Episode 2 of the first series sees a huge misunderstanding on the phone cause Gavin to have to drive to Wales to resolve his relationship. At that point in their earlier careers, Corden and Jones didn’t realize Gavin & Stacey was “not a sitcom but closer to a comedy drama,” he said. “We were conscious of this half-hour comedy thing and I don’t think we trusted that actually the characters will be the thing that will be funny,” he added. “We tried to instead say we needed something funny in the scenes so we had Gavin jump the barriers when proposing, and be covered in lasers. In our head we were making a sitcom but we weren’t, we were making a character-driven story.”
Speaking alongside Corden, Jones joked that there is “very little Nessa” in Season 1 Episode 2, hence the failure.
The only saving grace of the ep, Corden added, was that iconic characters Dawn and Pete, played by Julia Davies and Adrian Scarborough, were introduced. Corden said today the pair were possibly their greatest creation, along with Pam, played by Alison Steadman.
Corden used his Comedy Festival appearance to argue passionately for comedy commissioners to take bigger risks on shows and greenlight double-season orders.
“How do platforms today crack comedy?,” he questioned. “I feel like the only way is to commission two series and say, ‘We believe in this and it’s going to take time and you can’t rely on overnight ratings’. There is an element of ownership and discovery to comedy that we the audience want to find comedies and share them with our friends.”

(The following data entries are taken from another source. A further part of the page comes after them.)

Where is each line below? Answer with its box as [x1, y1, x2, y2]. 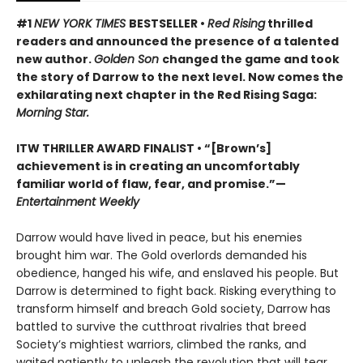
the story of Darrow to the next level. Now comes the [16, 68, 344, 85]
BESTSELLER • [129, 15, 207, 32]
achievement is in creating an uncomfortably [16, 157, 300, 174]
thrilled [265, 15, 313, 32]
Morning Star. [16, 104, 89, 121]
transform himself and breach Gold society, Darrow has [16, 300, 331, 317]
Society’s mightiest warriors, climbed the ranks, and [16, 335, 306, 352]
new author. [16, 50, 94, 67]
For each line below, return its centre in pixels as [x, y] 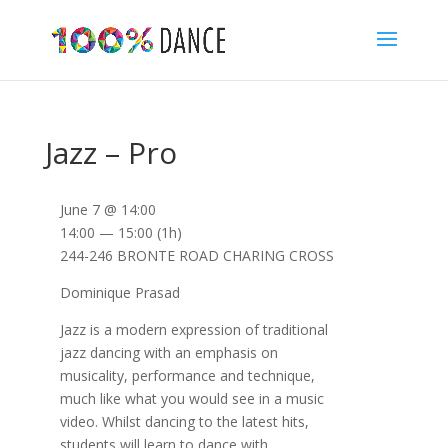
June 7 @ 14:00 [107, 209]
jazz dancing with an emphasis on [168, 352]
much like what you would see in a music [191, 398]
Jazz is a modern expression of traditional [193, 329]
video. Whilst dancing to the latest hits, [184, 421]
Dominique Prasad [119, 292]
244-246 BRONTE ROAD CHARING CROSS [196, 255]
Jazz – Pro [110, 152]
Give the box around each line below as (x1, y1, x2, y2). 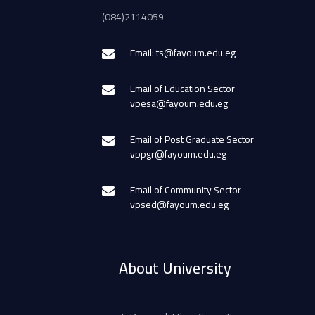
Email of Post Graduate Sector (130, 129, 254, 148)
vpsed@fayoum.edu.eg (130, 195, 229, 214)
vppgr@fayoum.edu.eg (130, 144, 226, 163)
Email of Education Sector (130, 79, 235, 98)
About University (119, 252, 231, 283)
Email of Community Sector (130, 180, 241, 199)
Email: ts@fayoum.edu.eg (130, 43, 236, 62)
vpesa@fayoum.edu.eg (130, 94, 228, 112)
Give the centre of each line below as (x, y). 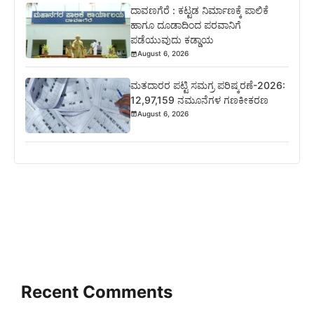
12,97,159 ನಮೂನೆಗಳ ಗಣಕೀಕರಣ (200, 100)
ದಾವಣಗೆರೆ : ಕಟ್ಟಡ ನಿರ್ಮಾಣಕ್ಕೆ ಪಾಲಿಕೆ (200, 11)
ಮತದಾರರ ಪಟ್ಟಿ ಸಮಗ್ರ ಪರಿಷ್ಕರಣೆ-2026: (208, 85)
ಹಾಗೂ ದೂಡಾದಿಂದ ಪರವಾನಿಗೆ (186, 25)
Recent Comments (97, 292)
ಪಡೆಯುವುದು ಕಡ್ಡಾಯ (172, 40)
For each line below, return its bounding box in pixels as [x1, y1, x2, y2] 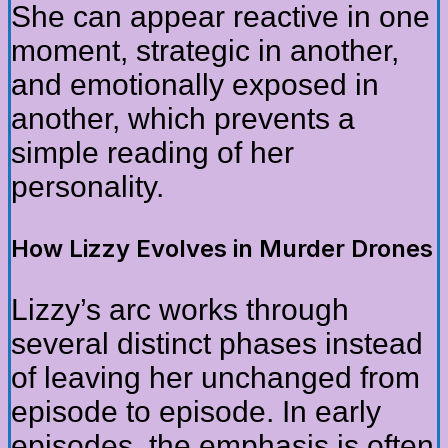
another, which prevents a [11, 101, 355, 135]
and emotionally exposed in [11, 67, 379, 101]
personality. [11, 169, 164, 203]
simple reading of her [11, 135, 294, 169]
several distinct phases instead [11, 326, 423, 360]
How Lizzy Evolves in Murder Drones [11, 233, 433, 263]
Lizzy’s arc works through [11, 292, 349, 326]
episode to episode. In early [11, 394, 381, 428]
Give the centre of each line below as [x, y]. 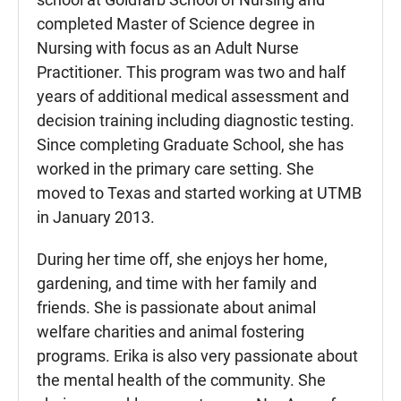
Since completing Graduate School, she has [190, 145]
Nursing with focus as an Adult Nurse [168, 48]
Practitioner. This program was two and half [191, 73]
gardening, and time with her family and [177, 284]
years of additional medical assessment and [193, 97]
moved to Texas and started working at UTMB [199, 193]
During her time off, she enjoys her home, [182, 260]
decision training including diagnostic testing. [196, 121]
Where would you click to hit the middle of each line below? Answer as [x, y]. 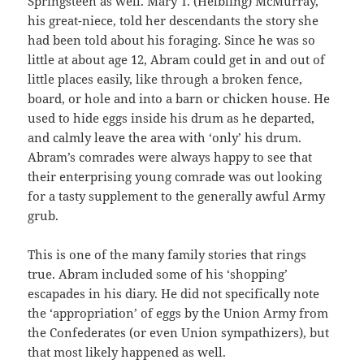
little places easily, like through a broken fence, [165, 78]
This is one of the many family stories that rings [167, 254]
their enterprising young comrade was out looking [175, 176]
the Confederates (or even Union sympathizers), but [179, 332]
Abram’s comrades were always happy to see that [170, 156]
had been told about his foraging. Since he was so [172, 39]
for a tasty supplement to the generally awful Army [177, 195]
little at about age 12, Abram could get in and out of [177, 59]
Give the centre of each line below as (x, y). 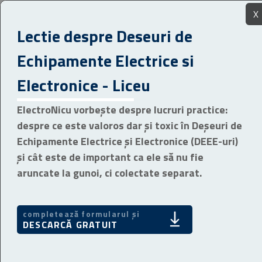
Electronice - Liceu (84, 85)
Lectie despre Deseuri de (105, 36)
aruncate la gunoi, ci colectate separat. (109, 173)
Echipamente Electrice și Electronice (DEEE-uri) (127, 141)
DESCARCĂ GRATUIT (70, 225)
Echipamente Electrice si (106, 61)
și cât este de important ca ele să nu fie (110, 157)
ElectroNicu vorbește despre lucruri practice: (122, 110)
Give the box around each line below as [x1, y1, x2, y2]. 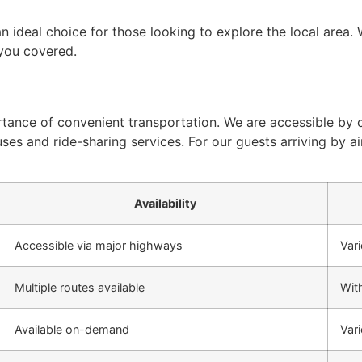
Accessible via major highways [15, 238, 183, 253]
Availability [133, 196, 196, 211]
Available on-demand [15, 322, 129, 337]
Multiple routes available [15, 280, 145, 295]
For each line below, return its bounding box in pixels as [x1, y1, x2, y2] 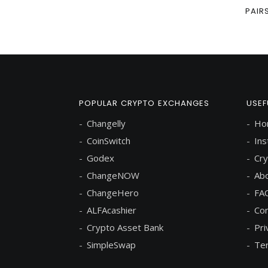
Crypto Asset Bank [87, 221, 163, 234]
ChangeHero [87, 187, 139, 199]
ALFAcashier [87, 204, 136, 217]
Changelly [87, 117, 126, 130]
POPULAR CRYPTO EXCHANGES [79, 98, 209, 109]
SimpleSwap [87, 239, 136, 251]
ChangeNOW [87, 169, 139, 182]
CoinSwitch [87, 135, 130, 147]
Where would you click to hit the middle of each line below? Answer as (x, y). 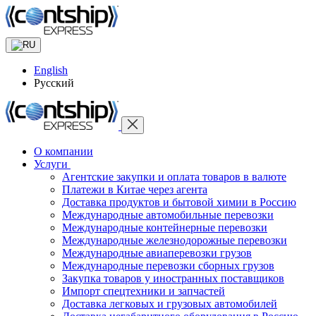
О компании (63, 151)
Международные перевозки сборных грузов (168, 266)
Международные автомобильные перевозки (168, 215)
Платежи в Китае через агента (135, 189)
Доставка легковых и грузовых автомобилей (170, 304)
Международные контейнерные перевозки (165, 227)
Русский (54, 83)
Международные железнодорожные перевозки (175, 240)
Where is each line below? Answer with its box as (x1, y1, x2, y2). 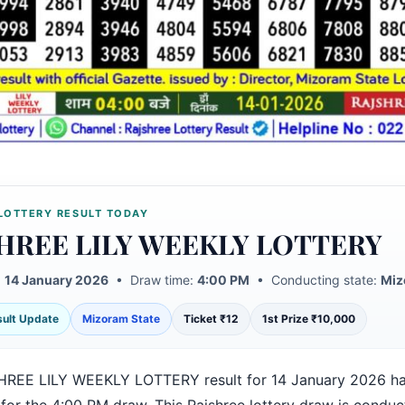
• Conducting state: (249, 272, 381, 287)
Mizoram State (81, 312, 160, 325)
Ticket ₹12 (183, 312, 239, 325)
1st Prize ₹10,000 (261, 312, 355, 325)
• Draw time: (108, 272, 197, 287)
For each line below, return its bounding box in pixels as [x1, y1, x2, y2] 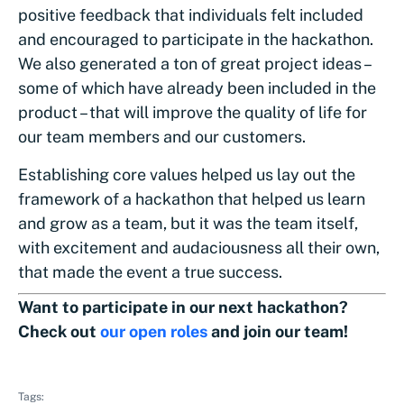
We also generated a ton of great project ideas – [18, 53, 370, 73]
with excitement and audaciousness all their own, [18, 237, 380, 257]
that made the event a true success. [18, 262, 282, 281]
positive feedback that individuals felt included [18, 5, 363, 24]
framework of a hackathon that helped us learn [18, 188, 365, 208]
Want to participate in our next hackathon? [18, 297, 348, 317]
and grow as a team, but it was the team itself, [18, 213, 358, 233]
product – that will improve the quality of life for [18, 102, 367, 122]
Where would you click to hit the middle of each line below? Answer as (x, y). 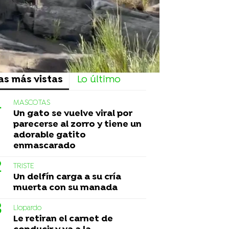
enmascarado (44, 146)
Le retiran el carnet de (63, 219)
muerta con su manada (65, 188)
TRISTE (24, 166)
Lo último (99, 80)
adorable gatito (50, 135)
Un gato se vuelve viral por (73, 113)
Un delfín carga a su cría (67, 177)
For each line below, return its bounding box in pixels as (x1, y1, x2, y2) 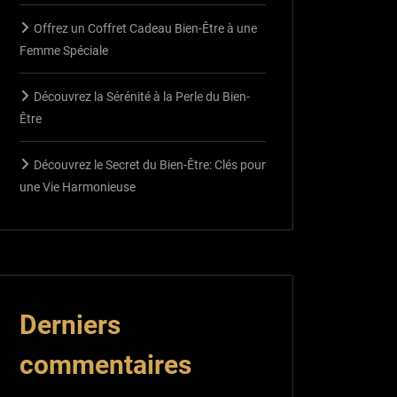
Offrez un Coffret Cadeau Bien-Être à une (34, 20, 257, 35)
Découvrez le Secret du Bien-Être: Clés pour (34, 157, 266, 172)
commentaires (19, 348, 191, 380)
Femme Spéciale (19, 43, 108, 58)
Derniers (19, 308, 121, 340)
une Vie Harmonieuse (19, 179, 136, 194)
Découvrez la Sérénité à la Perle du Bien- (34, 89, 250, 104)
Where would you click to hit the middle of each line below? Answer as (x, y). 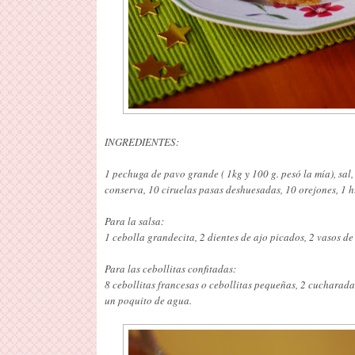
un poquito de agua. (148, 300)
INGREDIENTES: (142, 141)
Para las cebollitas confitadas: (170, 268)
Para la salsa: (134, 221)
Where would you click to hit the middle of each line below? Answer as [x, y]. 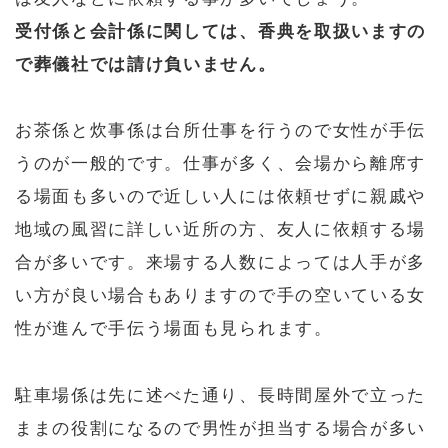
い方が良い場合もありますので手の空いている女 [220, 296]
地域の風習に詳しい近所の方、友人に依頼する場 [220, 230]
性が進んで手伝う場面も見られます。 [174, 329]
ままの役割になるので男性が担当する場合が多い [220, 428]
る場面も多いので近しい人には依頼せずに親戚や [220, 197]
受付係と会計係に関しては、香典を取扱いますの [220, 31]
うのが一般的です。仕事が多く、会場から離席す [220, 164]
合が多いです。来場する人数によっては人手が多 [220, 263]
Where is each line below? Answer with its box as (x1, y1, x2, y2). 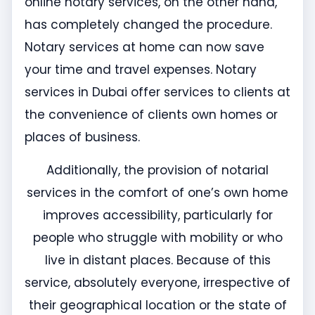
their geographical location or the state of (28, 296, 287, 314)
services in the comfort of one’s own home (27, 184, 288, 201)
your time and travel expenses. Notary (25, 61, 257, 79)
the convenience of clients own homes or (25, 106, 278, 124)
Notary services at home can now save (25, 39, 264, 56)
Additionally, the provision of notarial (46, 161, 269, 179)
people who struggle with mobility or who (32, 229, 283, 246)
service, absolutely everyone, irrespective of (25, 274, 290, 291)
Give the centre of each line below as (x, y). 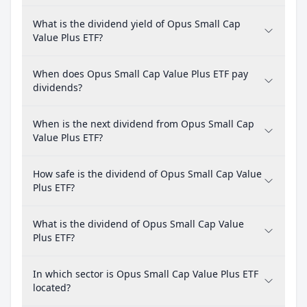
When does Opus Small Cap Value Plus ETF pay (140, 73)
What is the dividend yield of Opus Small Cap (137, 23)
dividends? (58, 87)
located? (52, 287)
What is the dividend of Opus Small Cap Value (138, 223)
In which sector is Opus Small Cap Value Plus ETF (146, 273)
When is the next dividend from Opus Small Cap (144, 123)
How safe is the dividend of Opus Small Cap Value (147, 173)
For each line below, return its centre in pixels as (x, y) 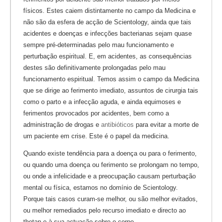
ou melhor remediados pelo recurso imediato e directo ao (105, 211)
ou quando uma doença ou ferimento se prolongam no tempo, (111, 165)
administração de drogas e (62, 125)
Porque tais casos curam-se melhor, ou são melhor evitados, (111, 199)
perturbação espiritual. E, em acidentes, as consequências (108, 56)
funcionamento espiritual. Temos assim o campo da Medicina (111, 79)
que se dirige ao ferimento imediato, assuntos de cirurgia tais (111, 91)
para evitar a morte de (166, 125)
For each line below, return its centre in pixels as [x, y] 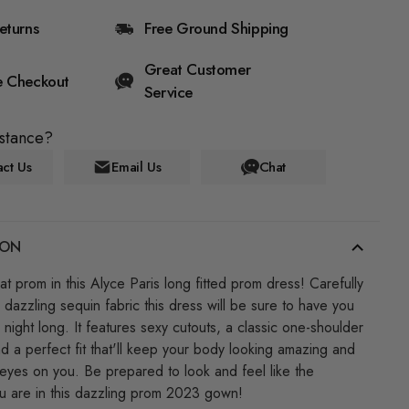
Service [168, 92]
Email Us [136, 167]
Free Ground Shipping [216, 28]
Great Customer [197, 69]
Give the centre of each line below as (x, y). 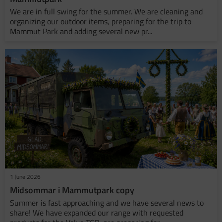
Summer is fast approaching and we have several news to (107, 203)
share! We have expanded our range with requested (97, 213)
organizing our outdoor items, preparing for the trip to (101, 22)
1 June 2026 (25, 177)
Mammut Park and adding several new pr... (81, 31)
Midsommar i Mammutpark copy (72, 190)
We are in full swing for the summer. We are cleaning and (106, 12)
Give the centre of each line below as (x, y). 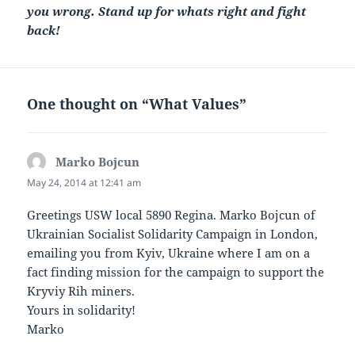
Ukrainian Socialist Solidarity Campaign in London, (173, 234)
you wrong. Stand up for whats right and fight (167, 11)
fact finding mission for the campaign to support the (176, 272)
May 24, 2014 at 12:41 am (84, 183)
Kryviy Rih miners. (81, 291)
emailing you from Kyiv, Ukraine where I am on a (169, 253)
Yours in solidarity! (82, 310)
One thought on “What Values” (137, 104)
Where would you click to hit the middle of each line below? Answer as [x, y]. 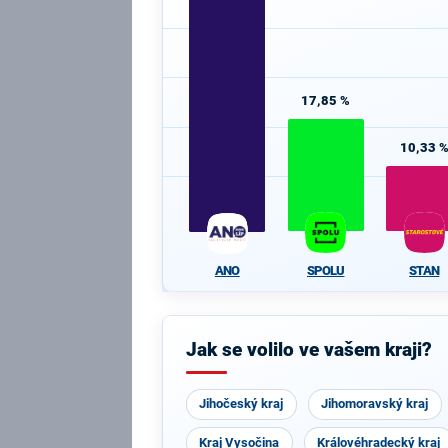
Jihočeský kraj [241, 403]
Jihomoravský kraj [375, 403]
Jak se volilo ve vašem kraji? [308, 350]
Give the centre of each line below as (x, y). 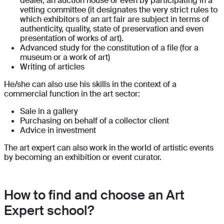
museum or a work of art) (65, 57)
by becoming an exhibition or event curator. (83, 157)
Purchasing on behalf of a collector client (94, 121)
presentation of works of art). (72, 38)
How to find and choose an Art (94, 195)
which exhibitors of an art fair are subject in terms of (114, 19)
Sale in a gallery (49, 111)
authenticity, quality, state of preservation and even (112, 29)
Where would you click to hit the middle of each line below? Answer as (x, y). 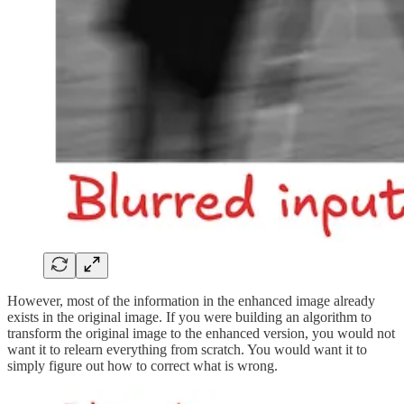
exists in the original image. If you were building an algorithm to (189, 317)
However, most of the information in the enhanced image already (191, 300)
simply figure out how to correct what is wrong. (142, 365)
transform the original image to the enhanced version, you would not (201, 333)
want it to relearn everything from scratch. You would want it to (187, 349)
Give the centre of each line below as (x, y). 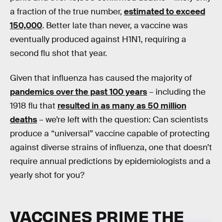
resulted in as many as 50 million (122, 106)
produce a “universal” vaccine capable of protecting (110, 133)
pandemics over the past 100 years (79, 92)
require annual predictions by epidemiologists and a (110, 161)
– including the (176, 92)
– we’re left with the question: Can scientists (123, 119)
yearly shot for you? (47, 175)
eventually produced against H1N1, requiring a (98, 40)
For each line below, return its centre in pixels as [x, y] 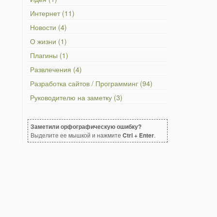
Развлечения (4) [56, 69]
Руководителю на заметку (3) [76, 97]
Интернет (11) [52, 13]
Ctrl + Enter [138, 135]
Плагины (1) [49, 55]
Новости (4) [48, 27]
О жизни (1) [48, 41]
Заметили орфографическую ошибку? [86, 126]
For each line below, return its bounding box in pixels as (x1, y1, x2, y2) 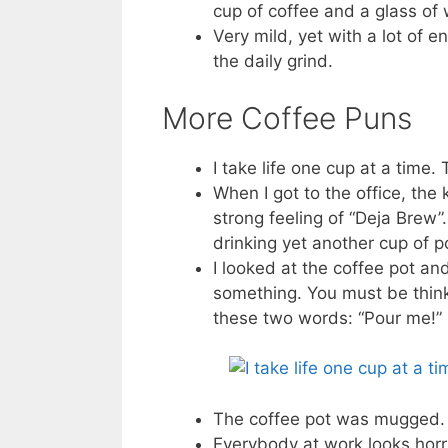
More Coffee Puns (162, 99, 412, 136)
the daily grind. (213, 51, 333, 72)
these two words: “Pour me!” (213, 307, 442, 328)
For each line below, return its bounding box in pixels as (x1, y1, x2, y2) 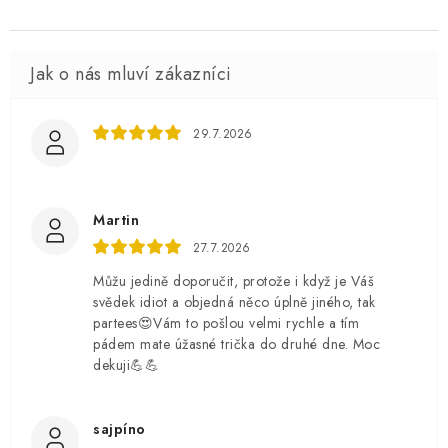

Gavin & Stacey was given a double-season order before it had premiered but Corden questioned whether this would happen in today’s climate. “They said it doesn’t matter how many people watch this, we believe in it and want to commission it again,” he said of the BBC. “Commissioners have to treat comedy in a different way. It can create stars overnight but audiences need time and don’t want to be force fed.”
You also need a fair bit of luck, Corden added. “If [Gavin & Stacey] came six months earlier or later there’s a chance it doesn’t work,” he said. “We are so programmed to think about success but success is about timing, mood, culture, and there is such an element of luck in it.”
Gavin & Stacey‘s finale was 2024’s most-watched TV show in the UK, concluding on Christmas day to an eventual audience of more than 20 million people.
Corden and Jones have since swapped the BBC for Apple TV with The Choir, which rolls cameras this year and sees them star as brother and sister Ben and Lisa, reunited after Ben returns home from abroad to a quiet English town.
The pair were speaking at the BBC Comedy Festival just after top British comedy commissioners and before the writers of Amandaland.